EXERCISE INSTRUCTIONS
Only the lines below from the one containing "Probability Distributions (7, 5, 154, 21)" to the one containing "serves a good" should be repeated, both included and unchanged.

Stored data
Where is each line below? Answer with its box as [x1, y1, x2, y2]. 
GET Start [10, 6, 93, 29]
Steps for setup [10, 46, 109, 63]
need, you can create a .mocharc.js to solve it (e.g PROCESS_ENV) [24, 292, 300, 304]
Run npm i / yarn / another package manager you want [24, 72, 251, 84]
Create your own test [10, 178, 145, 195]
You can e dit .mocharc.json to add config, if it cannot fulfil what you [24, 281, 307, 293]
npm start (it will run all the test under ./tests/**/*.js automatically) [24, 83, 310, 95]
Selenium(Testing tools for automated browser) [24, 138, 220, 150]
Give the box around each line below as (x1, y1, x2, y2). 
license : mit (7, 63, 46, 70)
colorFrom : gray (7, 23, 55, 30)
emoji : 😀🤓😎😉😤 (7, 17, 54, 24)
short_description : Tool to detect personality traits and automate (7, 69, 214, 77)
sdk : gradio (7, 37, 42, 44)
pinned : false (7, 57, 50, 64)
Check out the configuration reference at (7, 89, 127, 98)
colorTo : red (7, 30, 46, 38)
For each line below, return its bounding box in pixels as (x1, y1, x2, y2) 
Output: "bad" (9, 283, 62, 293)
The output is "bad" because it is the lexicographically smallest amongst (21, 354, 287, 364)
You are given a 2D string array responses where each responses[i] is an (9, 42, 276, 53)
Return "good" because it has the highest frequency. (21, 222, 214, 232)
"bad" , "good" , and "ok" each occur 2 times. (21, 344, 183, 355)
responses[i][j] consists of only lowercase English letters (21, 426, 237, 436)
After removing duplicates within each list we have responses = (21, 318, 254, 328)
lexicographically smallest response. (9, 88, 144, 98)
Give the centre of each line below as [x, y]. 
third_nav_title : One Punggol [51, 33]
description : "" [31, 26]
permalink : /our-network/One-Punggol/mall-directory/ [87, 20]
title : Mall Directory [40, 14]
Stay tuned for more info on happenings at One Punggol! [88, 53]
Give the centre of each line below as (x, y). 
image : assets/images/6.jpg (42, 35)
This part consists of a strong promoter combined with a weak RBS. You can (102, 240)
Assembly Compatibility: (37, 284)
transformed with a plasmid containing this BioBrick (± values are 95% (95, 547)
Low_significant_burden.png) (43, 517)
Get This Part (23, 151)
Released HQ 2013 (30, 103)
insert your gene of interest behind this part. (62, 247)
* * *
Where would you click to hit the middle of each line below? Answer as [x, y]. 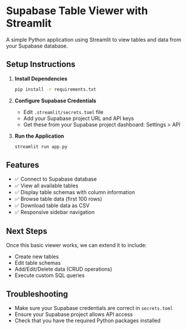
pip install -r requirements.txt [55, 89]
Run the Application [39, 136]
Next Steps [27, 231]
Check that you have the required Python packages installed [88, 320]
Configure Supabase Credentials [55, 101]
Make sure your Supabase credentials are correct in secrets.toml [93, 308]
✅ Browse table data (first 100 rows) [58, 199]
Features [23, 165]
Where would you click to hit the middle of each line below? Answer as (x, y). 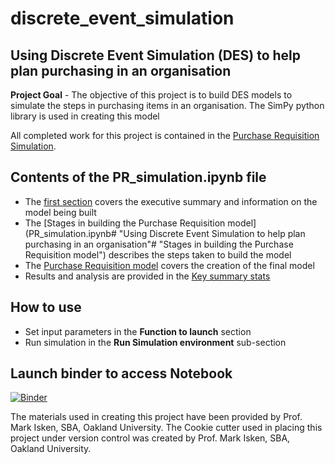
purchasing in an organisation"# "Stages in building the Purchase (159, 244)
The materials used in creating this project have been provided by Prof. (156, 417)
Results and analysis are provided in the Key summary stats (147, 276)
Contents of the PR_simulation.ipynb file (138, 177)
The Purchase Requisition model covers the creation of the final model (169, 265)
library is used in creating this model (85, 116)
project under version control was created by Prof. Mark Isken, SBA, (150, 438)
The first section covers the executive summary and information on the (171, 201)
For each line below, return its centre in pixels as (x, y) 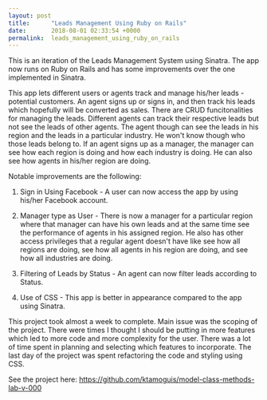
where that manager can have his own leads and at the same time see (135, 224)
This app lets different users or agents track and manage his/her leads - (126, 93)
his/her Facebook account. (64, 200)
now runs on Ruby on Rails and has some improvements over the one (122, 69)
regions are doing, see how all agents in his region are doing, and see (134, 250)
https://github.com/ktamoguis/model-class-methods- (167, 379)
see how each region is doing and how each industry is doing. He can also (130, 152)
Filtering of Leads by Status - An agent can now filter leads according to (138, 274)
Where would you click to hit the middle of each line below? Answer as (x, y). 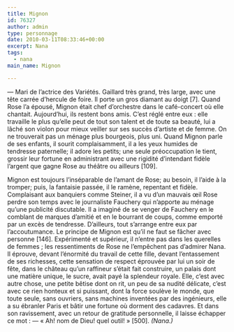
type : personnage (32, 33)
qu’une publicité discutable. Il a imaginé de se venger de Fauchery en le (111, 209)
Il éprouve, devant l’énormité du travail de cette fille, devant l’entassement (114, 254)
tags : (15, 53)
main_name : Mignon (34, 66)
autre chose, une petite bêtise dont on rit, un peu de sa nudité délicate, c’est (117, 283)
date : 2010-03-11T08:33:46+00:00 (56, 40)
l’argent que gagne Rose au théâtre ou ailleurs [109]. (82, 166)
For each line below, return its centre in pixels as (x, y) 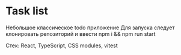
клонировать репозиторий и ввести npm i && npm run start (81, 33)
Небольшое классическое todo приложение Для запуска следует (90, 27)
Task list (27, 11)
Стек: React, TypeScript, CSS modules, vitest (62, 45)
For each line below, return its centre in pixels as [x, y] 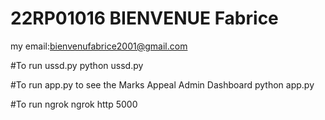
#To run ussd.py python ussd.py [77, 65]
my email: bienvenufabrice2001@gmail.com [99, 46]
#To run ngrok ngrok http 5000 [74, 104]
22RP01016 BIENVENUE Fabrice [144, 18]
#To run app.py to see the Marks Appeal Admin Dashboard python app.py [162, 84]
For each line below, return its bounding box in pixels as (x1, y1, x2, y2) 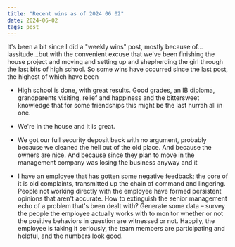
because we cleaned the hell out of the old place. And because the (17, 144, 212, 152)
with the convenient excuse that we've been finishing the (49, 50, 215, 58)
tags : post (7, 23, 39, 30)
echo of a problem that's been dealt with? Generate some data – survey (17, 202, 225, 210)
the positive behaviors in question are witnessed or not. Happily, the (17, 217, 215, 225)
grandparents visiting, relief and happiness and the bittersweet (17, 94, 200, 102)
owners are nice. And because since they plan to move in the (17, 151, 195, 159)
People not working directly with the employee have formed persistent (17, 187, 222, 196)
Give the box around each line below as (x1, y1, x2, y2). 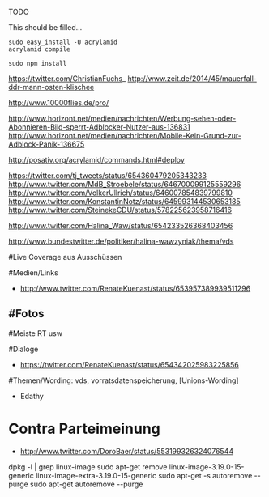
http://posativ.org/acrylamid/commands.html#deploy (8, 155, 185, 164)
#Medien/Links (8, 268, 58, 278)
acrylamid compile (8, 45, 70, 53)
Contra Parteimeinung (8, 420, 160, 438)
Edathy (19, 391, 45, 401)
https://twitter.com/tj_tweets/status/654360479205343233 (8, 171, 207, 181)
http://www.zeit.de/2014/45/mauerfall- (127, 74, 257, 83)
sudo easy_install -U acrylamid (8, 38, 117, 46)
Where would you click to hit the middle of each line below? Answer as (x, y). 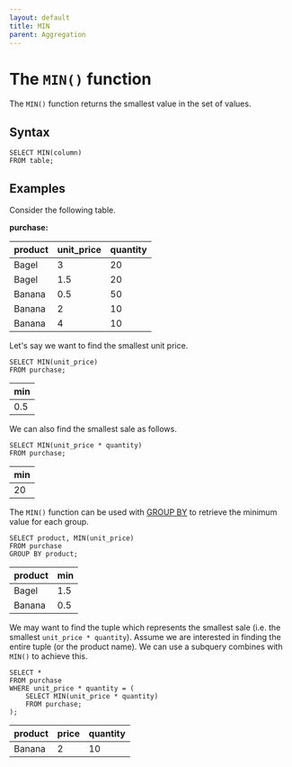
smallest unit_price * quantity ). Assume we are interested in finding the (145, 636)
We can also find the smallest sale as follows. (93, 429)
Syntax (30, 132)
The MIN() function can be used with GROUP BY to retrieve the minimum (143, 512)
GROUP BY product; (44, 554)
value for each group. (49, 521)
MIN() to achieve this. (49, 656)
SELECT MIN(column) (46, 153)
--
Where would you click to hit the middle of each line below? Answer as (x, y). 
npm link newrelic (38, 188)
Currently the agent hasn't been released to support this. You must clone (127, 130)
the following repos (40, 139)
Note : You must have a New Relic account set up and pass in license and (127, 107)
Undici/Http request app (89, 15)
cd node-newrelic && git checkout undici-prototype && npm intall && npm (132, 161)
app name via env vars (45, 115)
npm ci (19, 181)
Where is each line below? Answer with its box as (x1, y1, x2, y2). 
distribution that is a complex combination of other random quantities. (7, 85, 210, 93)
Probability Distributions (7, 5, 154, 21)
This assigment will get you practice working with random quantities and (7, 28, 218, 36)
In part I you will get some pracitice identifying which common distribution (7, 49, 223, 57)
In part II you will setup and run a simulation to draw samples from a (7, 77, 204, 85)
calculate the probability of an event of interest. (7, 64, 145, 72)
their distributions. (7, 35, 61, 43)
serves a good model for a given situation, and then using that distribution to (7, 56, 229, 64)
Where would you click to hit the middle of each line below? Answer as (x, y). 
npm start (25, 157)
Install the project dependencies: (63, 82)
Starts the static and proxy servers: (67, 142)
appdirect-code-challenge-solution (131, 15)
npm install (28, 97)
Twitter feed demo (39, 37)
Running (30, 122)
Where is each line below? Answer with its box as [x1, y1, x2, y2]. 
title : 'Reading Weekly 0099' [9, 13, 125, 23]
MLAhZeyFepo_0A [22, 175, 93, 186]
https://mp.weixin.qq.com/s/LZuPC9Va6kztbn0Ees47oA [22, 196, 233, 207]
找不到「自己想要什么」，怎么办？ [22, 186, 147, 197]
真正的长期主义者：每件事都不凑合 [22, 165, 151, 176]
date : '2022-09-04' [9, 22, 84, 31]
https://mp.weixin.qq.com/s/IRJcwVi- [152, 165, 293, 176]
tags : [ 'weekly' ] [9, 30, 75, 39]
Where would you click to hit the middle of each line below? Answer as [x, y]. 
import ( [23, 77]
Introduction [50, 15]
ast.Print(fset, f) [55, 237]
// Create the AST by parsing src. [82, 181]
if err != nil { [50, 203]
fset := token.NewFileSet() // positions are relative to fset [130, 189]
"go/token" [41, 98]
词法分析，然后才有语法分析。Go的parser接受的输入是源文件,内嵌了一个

SOLUTION BELOW
Probability Distributions (7, 5, 154, 21)
This assigment will get you practice working with random quantities and (7, 28, 218, 36)
In part I you will get some pracitice identifying which common distribution (7, 49, 223, 57)
In part II you will setup and run a simulation to draw samples from a (7, 77, 204, 85)
calculate the probability of an event of interest. (7, 64, 145, 72)
their distributions. (7, 35, 61, 43)
serves a good model for a given situation, and then using that distribution to (7, 56, 229, 64)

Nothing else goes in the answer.